Some meanings, however, are very deeply rooted in our primitive ancestral and primordial sense of being, and we play with them or disrupt them at our peril. What is saving us from the void or from falling into chaos is our culture and the civilisation that we have established. While our culture changes, and the attitudes towards the sexes change within it, the sexes themselves, the biological reality of our being does not change. These are archetypal.
I’m pleased that younger people are exploring and discovering a sense of gender identity that is in accord with their sense of self. I hope the burst of creativity that comes with it is productive and exhilarating. My concern, though, is that those who facilitate and support a corrupted model gender identity do not have this concern at heart. Who cares for this fragile sense of self-expression? The middle-managers, the care-workers, the human resource departments and the public relations and marketing teams? Rather than celebrating and opening up spaces of creative expression, these officials and bureaucrats are exploiting people for their own managerial at ends. What should be a spontaneous expression of culture by young people themselves has been turned into an endless seminar of political correctness.

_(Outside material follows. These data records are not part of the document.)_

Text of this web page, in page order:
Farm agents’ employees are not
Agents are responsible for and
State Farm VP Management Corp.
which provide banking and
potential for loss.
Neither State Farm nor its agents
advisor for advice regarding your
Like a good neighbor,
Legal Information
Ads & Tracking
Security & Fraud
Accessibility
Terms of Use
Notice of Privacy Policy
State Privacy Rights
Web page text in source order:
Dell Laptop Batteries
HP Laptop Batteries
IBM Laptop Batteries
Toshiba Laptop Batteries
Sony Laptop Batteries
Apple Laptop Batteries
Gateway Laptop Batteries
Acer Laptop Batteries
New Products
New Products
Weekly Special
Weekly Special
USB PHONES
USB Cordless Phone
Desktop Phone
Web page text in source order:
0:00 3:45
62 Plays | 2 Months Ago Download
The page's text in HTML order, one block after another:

One big difference between when I was finding my sense of self, and now, is that we were on our own. We had no Diversity, Equality and Inclusion schemes to affirm an identity for us. We had no social media companies amplifying our individual sense of anxiety back to us in a corrupted form. It wasn’t so much of a performance, a song and a dance. We had to do things for ourselves.

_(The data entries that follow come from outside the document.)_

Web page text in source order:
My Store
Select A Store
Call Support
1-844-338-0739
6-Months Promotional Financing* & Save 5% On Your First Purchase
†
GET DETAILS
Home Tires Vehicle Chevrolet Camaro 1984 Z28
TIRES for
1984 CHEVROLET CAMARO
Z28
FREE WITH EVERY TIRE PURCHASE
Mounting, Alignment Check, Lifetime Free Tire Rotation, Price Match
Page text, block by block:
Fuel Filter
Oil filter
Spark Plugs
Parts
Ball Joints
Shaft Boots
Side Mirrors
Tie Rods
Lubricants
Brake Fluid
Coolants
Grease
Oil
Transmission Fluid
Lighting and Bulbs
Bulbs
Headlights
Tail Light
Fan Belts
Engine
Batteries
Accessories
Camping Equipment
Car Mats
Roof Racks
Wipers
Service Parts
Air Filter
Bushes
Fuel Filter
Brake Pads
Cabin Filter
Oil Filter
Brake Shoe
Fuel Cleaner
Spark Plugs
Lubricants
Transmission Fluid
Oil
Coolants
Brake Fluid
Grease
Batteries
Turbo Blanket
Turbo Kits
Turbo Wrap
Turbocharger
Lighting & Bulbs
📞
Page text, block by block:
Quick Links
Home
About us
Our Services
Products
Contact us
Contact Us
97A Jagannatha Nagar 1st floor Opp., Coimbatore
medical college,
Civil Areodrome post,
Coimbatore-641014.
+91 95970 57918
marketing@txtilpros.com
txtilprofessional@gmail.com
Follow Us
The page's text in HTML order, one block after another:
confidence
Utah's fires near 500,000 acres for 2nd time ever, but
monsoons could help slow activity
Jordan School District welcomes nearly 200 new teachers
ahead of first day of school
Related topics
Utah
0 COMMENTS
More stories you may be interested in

I don’t go to Pride events because I don’t need housing associations, or the police and fire brigade, to affirm my sense of self. I don’t need the other people to define me. When I look back at my teens, I only ever once held the hands of a girl at a party, and I didn’t have a clue what to do. I’ve never been confused about my sexual identity, and I don’t want a London-based Public Relations agency telling me how I should feel, think or express myself.
What I don’t want is to have anyone tell me how I should and should not think. Marie Louise von Franz says that the hardest thing to ask anyone is ‘what do you think?’ Try it. Forget what other people say or expect you to think. What do you actually think?

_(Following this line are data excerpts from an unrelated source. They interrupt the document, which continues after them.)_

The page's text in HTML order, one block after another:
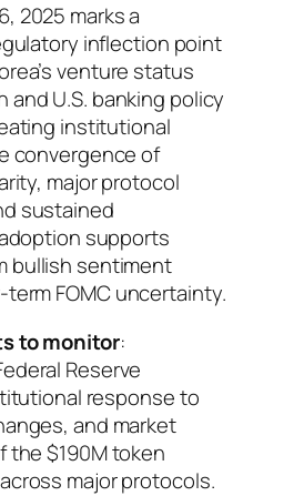
2025 marks a
inflection point
venture status
and U.S. banking policy
institutional
convergence of
major protocol
sustained
supports
bullish sentiment
FOMC uncertainty.
to monitor:
Reserve
response to
and market
the $190M token
major protocols.
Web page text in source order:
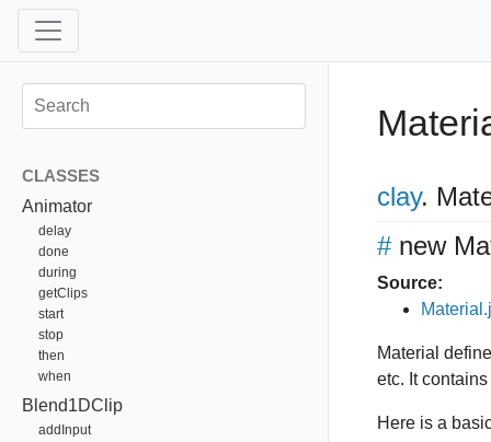
CLASSES
Animator
delay
done
during
getClips
start
stop
then
when
Blend1DClip
addInput
clay.
# new
Source:
Material
etc. It
Here is a
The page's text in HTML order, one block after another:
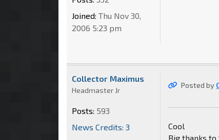
Joined: Thu Nov 30,
2006 5:23 pm
Posted by
Cool
Big thanks to
Collector Maximus
Headmaster Jr
Posts: 593
News Credits: 3
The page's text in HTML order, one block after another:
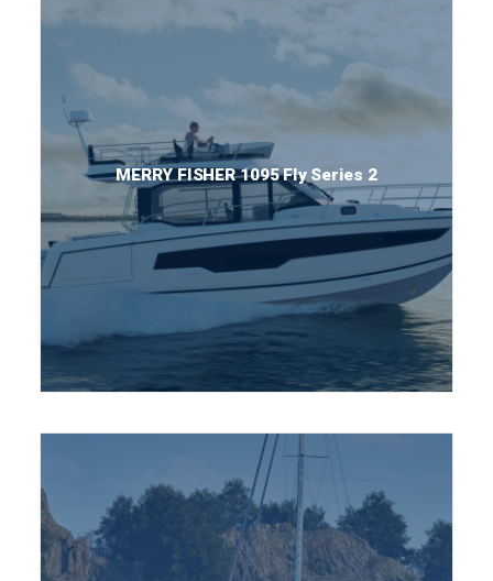
MERRY FISHER 1095 Fly Series 2
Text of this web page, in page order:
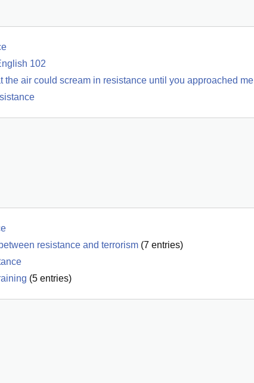
102
the air could scream in resistance until you approached me
resistance and terrorism (7 entries)
(5 entries)
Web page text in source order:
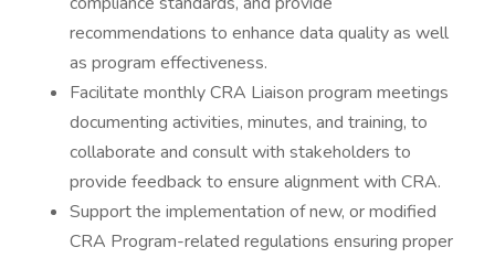
recommendations to enhance data quality as well
as program effectiveness.
Facilitate monthly CRA Liaison program meetings
documenting activities, minutes, and training, to
collaborate and consult with stakeholders to
provide feedback to ensure alignment with CRA.
Support the implementation of new, or modified
CRA Program-related regulations ensuring proper
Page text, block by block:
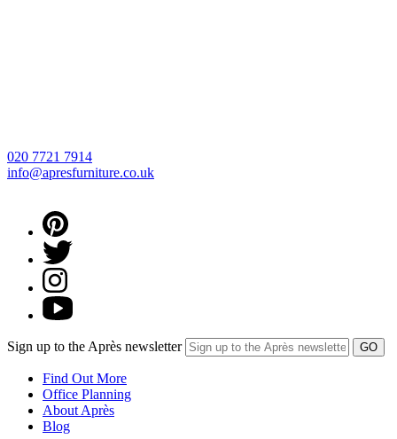
020 7721 7914
info@apresfurniture.co.uk
Sign up to the Après newsletter
Find Out More
Office Planning
About Après
Blog
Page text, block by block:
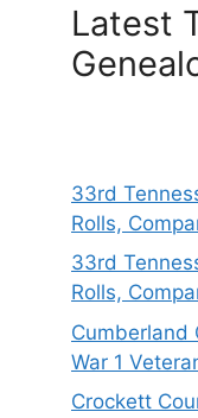
Latest
33rd
Rolls,
33rd
Rolls,
Cumberland
War 1
Crockett
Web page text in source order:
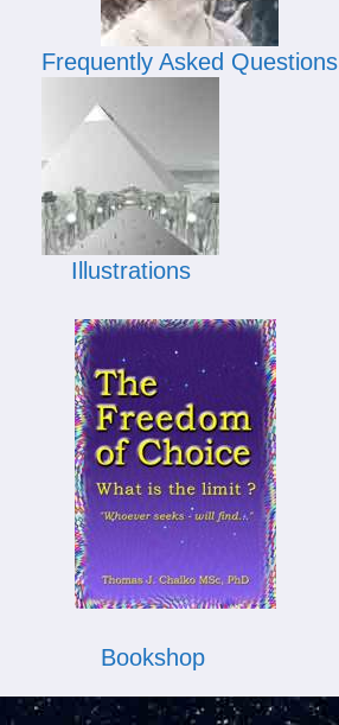
Frequently Asked Questions
Illustrations
Bookshop
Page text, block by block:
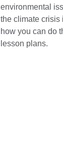
environmental
the climate crisis
how you can do
lesson plans.
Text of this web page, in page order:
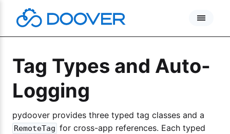
content
Tag Types and Auto-
Logging
pydoover provides three typed tag classes and a
RemoteTag for cross-app references. Each typed

Going back to where I started, the rupture that we are experiencing will pass. The focus on gender as a performative mode of self-identification will run its course as social norms are reconfigured and social respectfulness is reasserted, and we learn to keep adult culture and ideas out of the heads of children. The online porn explosion has never really been dealt with, for example. The online culture of dating and hook-up apps has given us a mental health problem on a massive scale. We need to be dealing with that.
What we can’t do is brush things under the carpet. We have to be able to talk about them and figure out what is going on with one another. The question, though, is how do we ensure that everyone’s rights are respected, and that no one feels that they can’t speak freely for fear of reprisals? My favourite saying of Jung’s goes something like ‘If you deny people the opportunity to tell their stories, evil will prosper’.
Stories are one side of our social experience, but they have to be understood in relation to facts, otherwise we will descend into chaos or fall into the void.